## Iris Logistic Regression

The objective is to create a classifier that will predict whether an iris belongs to the ‘Iris-setosa' class or not. This means that we have two classes: ‘Iris-setosa' and not-‘Iris-setosa' (which includes 'Iris-versicolor' and 'Iris-virginica').

In [17]:
# importing libraries
import pandas as pd
from sklearn.model_selection import train_test_split
from sklearn.linear_model import LogisticRegression
from sklearn.metrics import confusion_matrix
from sklearn import preprocessing
from sklearn.metrics import accuracy_score, precision_score, recall_score

Read the Iris dataset 

In [18]:

# Read in the data set
# Import, read and display first 5 columns of the dataset
iris = pd.read_csv("Iris.csv")
iris.head()

Unnamed: 0,Id,SepalLengthCm,SepalWidthCm,PetalLengthCm,PetalWidthCm,Species
0,1,5.1,3.5,1.4,0.2,Iris-setosa
1,2,4.9,3.0,1.4,0.2,Iris-setosa
2,3,4.7,3.2,1.3,0.2,Iris-setosa
3,4,4.6,3.1,1.5,0.2,Iris-setosa
4,5,5.0,3.6,1.4,0.2,Iris-setosa


Identify independent variables x.

In [19]:
# Assign columns with independent variables to x
X = iris.iloc[:,[1,2,3,4]].values
# Reshape x into
X = X.reshape(-1, 4)
# scale the data
X = preprocessing.scale(X)

Encode your dependent variable y such that ‘Iris-setosa' is encoded as 0, and 'Iris-versicolor' and 'Iris-virginica' are both encoded as 1. (0 corresponds to the'Iris-setosa' class, and 1 corresponds to the not-‘Iris-setosa' class.)

In [20]:
# Assign and encode the dependant variable column to y
y = iris.iloc[:,5].apply(lambda val: 0 if val == 'Iris-setosa' else 1).values

Split the data into a training and test set.

In [21]:
# Split data into 75% training and 25% test sets
X_train, X_test, y_train, y_test = train_test_split(X, 
                y, test_size=0.25, random_state=0)

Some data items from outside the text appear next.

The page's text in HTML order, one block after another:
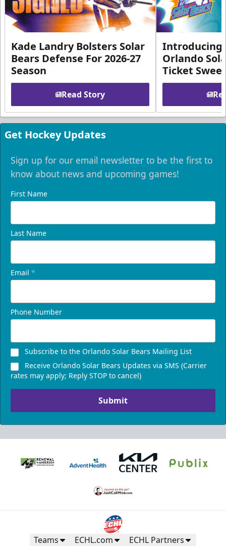
Kade Landry Bolsters Solar
Bears Defense For 2026-27
Season
Read Story
Introducing
Orlando
Ticket
Get Hockey Updates
Sign up for our email newsletter to be the first to
know about news and upcoming games!
First Name
Last Name
Email *
Phone Number
Subscribe to the Orlando Solar Bears Mailing List
Receive Orlando Solar Bears Updates via SMS (Carrier
rates may apply; Reply STOP to cancel)
Submit
Teams ECHL.com ECHL Partners
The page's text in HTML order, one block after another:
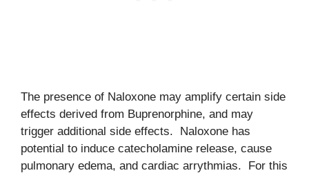
The presence of Naloxone may amplify certain side
effects derived from Buprenorphine, and may
trigger additional side effects. Naloxone has
potential to induce catecholamine release, cause
pulmonary edema, and cardiac arrythmias. For this
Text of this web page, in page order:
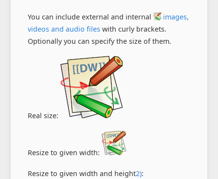
You can include external and internal
images,
videos and audio files with curly brackets.
Optionally you can specify the size of them.
Real size:
Resize to given width:
Resize to given width and height2):
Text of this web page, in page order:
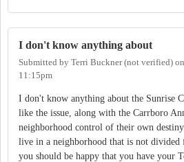
I don't know anything about
Submitted by Terri Buckner (not verified) on
11:15pm
I don't know anything about the Sunrise
like the issue, along with the Carrboro
neighborhood control of their own
live in a neighborhood that is not divided
you should be happy that you have your

Use sklearn’s logistic regression function to fit a model and make predictions on the test set.

In [22]:
# Create a logistic regression model
log_reg = LogisticRegression()
# Fit a logistic regression model to the training data
log_reg.fit(X_train, y_train)
# Make predictions on test data
y_pred = log_reg.predict(X_test).reshape(-1,1)

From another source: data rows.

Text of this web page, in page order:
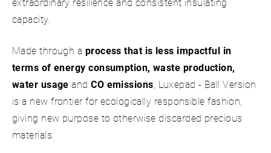
extraordinary resilience and consistent insulating
capacity.
Made through a process that is less impactful in
terms of energy consumption, waste production,
water usageandCO emissions, Luxepad - Ball Version
is a new frontier for ecologically responsible fashion,
giving new purpose to otherwise discarded precious
materials.
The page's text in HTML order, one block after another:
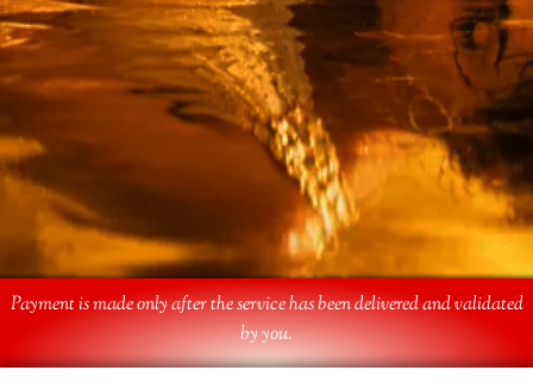
Payment is made only after the service has been delivered and validated
by you.
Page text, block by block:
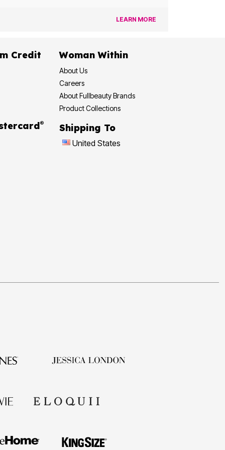
LEARN MORE
Mastercard®
Woman Within
About Us
Careers
About Fullbeauty Brands
Product Collections
Shipping To
United States
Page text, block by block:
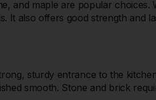
and maple are popular
It also offers good strength and
sturdy entrance to the
smooth. Stone and brick

### Measuring Model Performance


Analyse the confusion matrix and provide a prediction, in a comment whether the model is likely to have higher precision, higher recall, or similar precision and recall.

In [23]:
# Create a confusion matrix comparing actual and predicted values
conf_mat = confusion_matrix(y_test, y_pred)
# Convert the confusion matrix into a DataFrame
cm_iris = pd.DataFrame(conf_mat)
# Display the confusion matrix
print('Confusion Matrix: \n', cm_iris)

Confusion Matrix: 
     0   1
0  13   0
1   0  25


The model made no classification errors, it perfectly predicted all test samples. Therefore, the model will likely have 100% accuracy, precision, and recall meaning similar precision and recall.

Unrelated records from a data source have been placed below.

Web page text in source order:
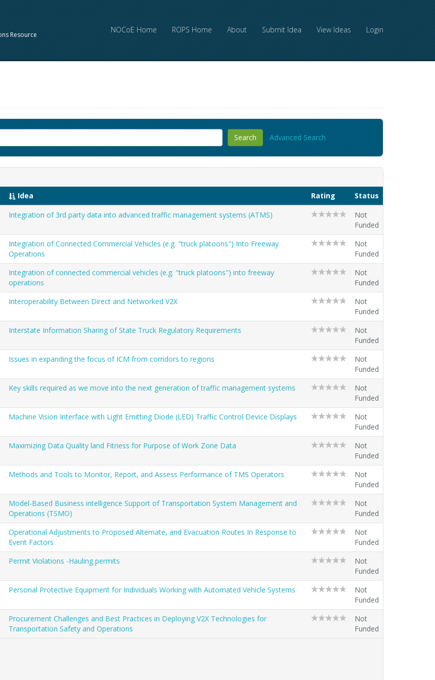
Resource
NOCoE Home ROPS Home About Submit Idea View Ideas Login
Advanced Search
Idea Rating
Status
Integration of 3rd party data into advanced traffic management systems (ATMS)
Not
Funded
Integration of Connected Commercial Vehicles (e.g. "truck platoons") Into Freeway
Operations
Not
Funded
Integration of connected commercial vehicles (e.g. "truck platoons") into freeway
operations
Not
Funded
Interoperability Between Direct and Networked V2X
Not
Funded
Interstate Information Sharing of State Truck Regulatory Requirements
Not
Funded
Issues in expanding the focus of ICM from corridors to regions
Not
Funded
Key skills required as we move into the next generation of traffic management systems
Not
Funded
Machine Vision Interface with Light Emitting Diode (LED) Traffic Control Device Displays
Not
Funded
Maximizing Data Quality land Fitness for Purpose of Work Zone Data
Not
Funded
Methods and Tools to Monitor, Report, and Assess Performance of TMS Operators
Not
Funded
Model-Based Business intelligence Support of Transportation System Management and
Operations (TSMO)
Not
Funded
Operational Adjustments to Proposed Alternate, and Evacuation Routes In Response to
Event Factors
Not
Funded
Permit Violations -Hauling permits
Not
Funded
Personal Protective Equipment for Individuals Working with Automated Vehicle Systems
Not
Funded
Procurement Challenges and Best Practices in Deploying V2X Technologies for
Transportation Safety and Operations
Not
Funded

Calculate the accuracy, precision, and recall, and check whether your prediction was right.

In [24]:
# Determine the proportion of correct predictions
acc = accuracy_score(y_test, y_pred)
# Determine the proportion of positive predictions that were actually correct
prec = precision_score(y_test, y_pred)
# Determine the proportion of actual positives that were correctly predicted.
rec = recall_score(y_test, y_pred)
# Display accuracy
print('Accuracy:', acc)
# Display precision
print('Precision:', prec)
# Display recall
print('Recall:', rec)

Accuracy: 1.0
Precision: 1.0
Recall: 1.0


Accuracy, precision and recall are perfect, thus the model shows equal and ideal performance in both metrics. Therefore, the model achieved a perfect performance in classifying whether an iris belongs to the ‘Iris-setosa’ class or not.